Acute myeloid leukemia (AML) is a heterogeneous malignancy with poor long-term survival despite intensive therapeutic regimens. Metabolic rewiring has emerged as a hallmark of AML, with leukemia stem cells and chemotherapy-resistant cells exhibiting a preference for mitochondrial oxidative phosphorylation (OXPHOS) and fatty acid oxidation (FAO)(Blood. 2023;141(10):1119-1135). We previously showed that AML metabolism is heterogeneous and influenced by genetic alterations and transcriptional regulation(Leukemia. 2022;36(9):2196-2207). Snail family transcriptional repressor 2 (SNAI2), a zinc finger transcription factor, is a known driver of epithelial–mesenchymal transition. Elevated expression of SNAI2 in AML is associated with poor prognosis and chemoresistance(Leukemia. 2020;34(2):380-390). Analysis of AML datasets revealed that SNAI2 expression positively correlates with metabolic gene signatures. To elucidate the metabolic role of SNAI2 in AML, we conducted integrative multi-omics analyses, metabolic flux measurements, and functional assays.

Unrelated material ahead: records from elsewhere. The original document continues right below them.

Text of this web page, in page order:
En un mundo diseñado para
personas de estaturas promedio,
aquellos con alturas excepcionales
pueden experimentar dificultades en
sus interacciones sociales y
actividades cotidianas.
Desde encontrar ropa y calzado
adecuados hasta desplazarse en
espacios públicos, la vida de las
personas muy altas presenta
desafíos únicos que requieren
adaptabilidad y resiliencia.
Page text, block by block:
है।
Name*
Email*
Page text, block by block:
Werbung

Methods Human AML cell lines expressing either SNAI2 (SNAI2-OE) or an empty vector (EV) control were generated. Targeted metabolomics, transcriptomics, and proteomics were conducted to assess metabolic changes. Differentially expressed metabolites, transcripts, and proteins were subsequently identified; selected targets were validated via qRT-PCR and Western blotting. Seahorse Extracellular Flux assay was used to measure the glycolysis, mitochondrial respiration, and metabolic dependencies on glucose, glutamine, and fatty acids. Intracellular reactive oxygen species (ROS), mitochondrial membrane potential (via TMRE), and mitochondrial mass (via MitoTracker) were measured by flow cytometry. Drug sensitivity assays were conducted to determine the IC₅₀ values for rotenone (an OXPHOS inhibitor) and etomoxir (a FAO inhibitor). Statistical analyses included two-tailed t-tests and mixed-effects models with Benjamini–Hochberg correction.

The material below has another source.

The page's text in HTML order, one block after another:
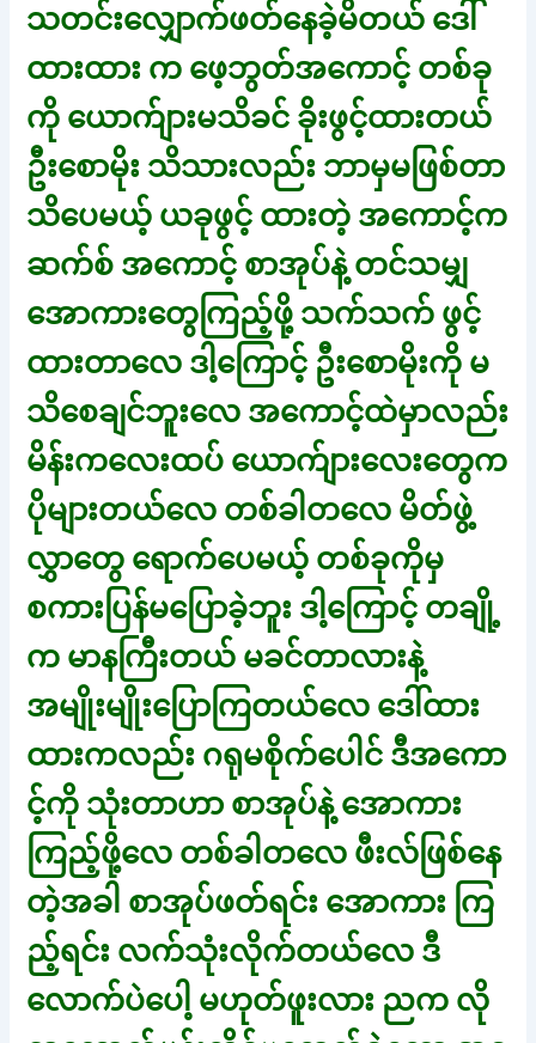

Results SNAI2 overexpression markedly suppressed mitochondrial respiration without altering glycolytic rates in AML cells, indicating that the decline in OXPHOS was not compensated by glycolytic upregulation. Targeted metabolomics revealed the suppression of the tricarboxylic acid (TCA) cycle, with the levels of key intermediates (α-ketoglutarate, succinate, fumarate, and malate) significantly reduced in SNAI2-OE cells. SNAI2-OE cells exhibited decreased ROS levels and mitochondrial membrane potential, despite unchanged mitochondrial mass. RNA-seq and proteomic integration showed consistent downregulation of mitochondrial enzymes—SDHB (complex II), IDH3B, and MDH2—whereas lipid metabolism enzymes (ACSM3 and MID1IP1) were upregulated. These findings were validated using qRT-PCR and immunoblotting.

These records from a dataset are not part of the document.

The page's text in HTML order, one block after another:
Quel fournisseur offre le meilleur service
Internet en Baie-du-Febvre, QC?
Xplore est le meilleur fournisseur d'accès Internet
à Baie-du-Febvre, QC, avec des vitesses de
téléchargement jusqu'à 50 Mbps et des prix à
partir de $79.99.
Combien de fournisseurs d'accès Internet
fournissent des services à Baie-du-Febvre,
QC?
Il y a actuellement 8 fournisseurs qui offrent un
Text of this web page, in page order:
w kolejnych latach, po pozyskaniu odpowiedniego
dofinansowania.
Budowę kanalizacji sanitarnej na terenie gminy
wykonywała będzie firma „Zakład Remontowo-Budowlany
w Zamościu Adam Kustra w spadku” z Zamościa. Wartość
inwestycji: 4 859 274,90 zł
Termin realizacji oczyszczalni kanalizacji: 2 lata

Seahorse substrate oxidation stress test showed a marked reduction in mitochondrial respiration upon FAO inhibition by etomoxir in SNAI2-OE cells, indicating that SNAI2 drives a heightened reliance on fatty acids as respiratory substrates. Consistently, SNAI2-OE cells exhibited heightened sensitivity to both the OXPHOS inhibitor rotenone and the FAO inhibitor etomoxir. These data suggest that SNAI2-driven AML cells exhibit increased metabolic vulnerability due to their reliance on FAO and compromised OXPHOS capacity.Conclusions Our findings uncover a novel metabolic reprogramming mechanism in AML orchestrated by SNAI2. By suppressing TCA cycle activity and OXPHOS while enhancing FAO, SNAI2 enforces a hypo-oxidative, FAO-dependent mitochondrial phenotype. This shift renders SNAI2-high AML cells metabolically fragile and highly susceptible to inhibition of OXPHOS and FAO. Clinically, SNAI2 may serve as a biomarker for identifying AML patients who are likely to benefit from metabolism-targeted therapies. In summary, SNAI2 promotes leukemic progression through metabolic rewiring, thereby exposing novel therapeutic vulnerabilities exploitable for precision medicine in AML.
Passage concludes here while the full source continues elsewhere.